Occupational outlook handbook lawyer

Arguably, when it comes to the best legal job in America, it would be hard to top Judy Sheindlin’s. As headliner of the TV show “Judge Judy,” she’s paid $47 million a year, or about 117 times more than the president, also a lawyer.
And critics say law school doesn’t pay off …
OK, so her gig may be the top of the mountain. However, lawyers have a wealth of options when it comes to legal jobs. And that’s a good thing, given the stress and challenges many of these jobs bring. It’s no secret that lawyers have long struggled to find job satisfaction in a profession known for long hours, adversarial cases and — in the law firm setting — the dreaded billable hours. It has almost become a mantra for lawyers to complain about unhappiness, as if every lawyer were equally miserable.

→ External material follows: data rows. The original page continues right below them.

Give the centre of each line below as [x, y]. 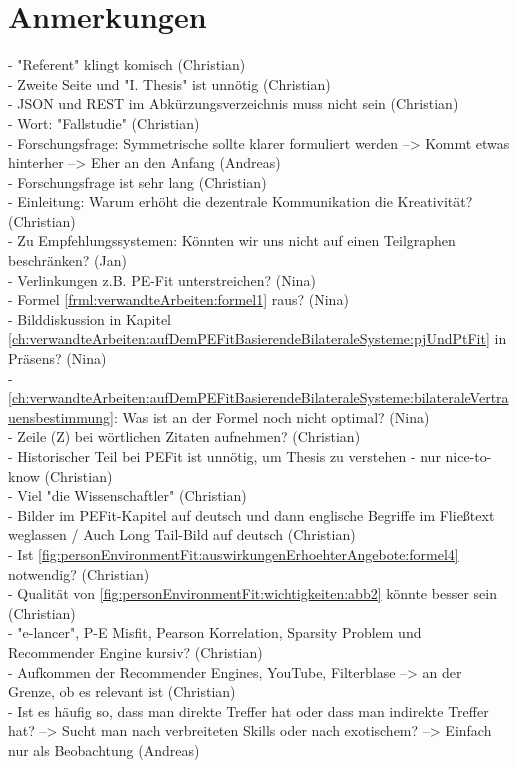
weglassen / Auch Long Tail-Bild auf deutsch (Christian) [182, 534]
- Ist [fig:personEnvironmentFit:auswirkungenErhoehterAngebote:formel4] [233, 553]
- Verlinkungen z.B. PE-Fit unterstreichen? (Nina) [162, 279]
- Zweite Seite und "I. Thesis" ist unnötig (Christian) [169, 83]
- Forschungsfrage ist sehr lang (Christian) [137, 181]
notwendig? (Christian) [79, 573]
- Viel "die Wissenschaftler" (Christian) [127, 495]
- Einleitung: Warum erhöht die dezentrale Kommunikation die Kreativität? [240, 201]
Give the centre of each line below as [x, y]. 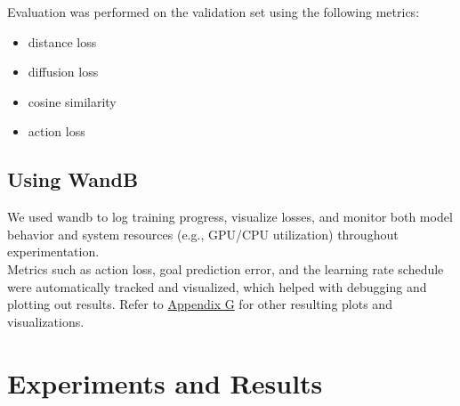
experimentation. [53, 252]
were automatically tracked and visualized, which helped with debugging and [217, 286]
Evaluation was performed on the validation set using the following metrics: [214, 12]
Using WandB [73, 179]
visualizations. [46, 321]
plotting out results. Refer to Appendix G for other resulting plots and [200, 304]
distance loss [62, 41]
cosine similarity [72, 101]
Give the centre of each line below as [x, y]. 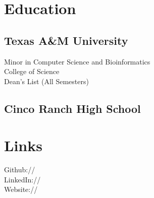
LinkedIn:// [22, 179]
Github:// [20, 170]
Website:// [21, 189]
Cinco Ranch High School [72, 108]
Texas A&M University [66, 40]
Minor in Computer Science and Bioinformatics [77, 61]
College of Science [32, 71]
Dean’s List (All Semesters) [46, 81]
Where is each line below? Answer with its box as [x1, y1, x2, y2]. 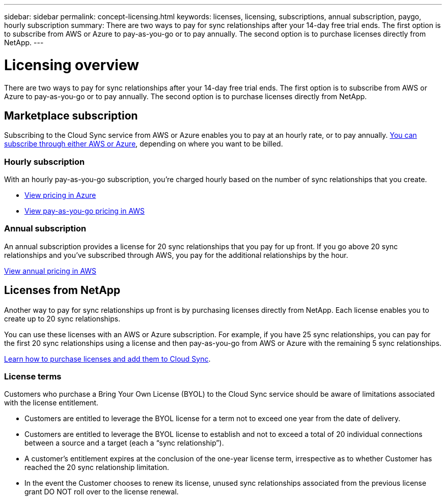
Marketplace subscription [4, 109, 138, 122]
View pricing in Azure [24, 191, 96, 200]
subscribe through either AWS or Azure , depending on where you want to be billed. [4, 139, 283, 149]
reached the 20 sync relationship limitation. [24, 463, 170, 472]
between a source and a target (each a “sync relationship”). [24, 438, 224, 448]
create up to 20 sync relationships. [4, 314, 121, 323]
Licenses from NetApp [4, 284, 121, 297]
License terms [4, 371, 62, 382]

The changing legal market hasn’t helped matters. It’s harder for associates to make partner, and some Big Law firms have downsized. Yes, the nation’s economic picture is said to be brightening, but the demand for legal services has been forever altered, some argue. Many businesses are more aggressive in seeking lower legal costs — a lesson they learned during the downturn.
Technology also continues to have an effect, eliminating legal jobs once done by people. And law school grads continue to find an ultra-competitive job market. So, all in all, it sounds kind of gloomy.
However, there are reasons people are drawn to law. There are reasons it remains one of society’s more compelling careers. Lawyers can make a difference. They can be agents of change.
The National Jurist sought to determine which legal professions offer the greatest opportunity for happiness and job satisfaction. To determine the best legal jobs, we assessed more than 20 types of jobs open to lawyers and weighed each for internal motivation, autonomy, stress and salary.
These are the most important factors that lead to happiness, according to a recent study — What Makes Lawyers Happy? Transcending the Anecdotes With Data From 6,200 Lawyers.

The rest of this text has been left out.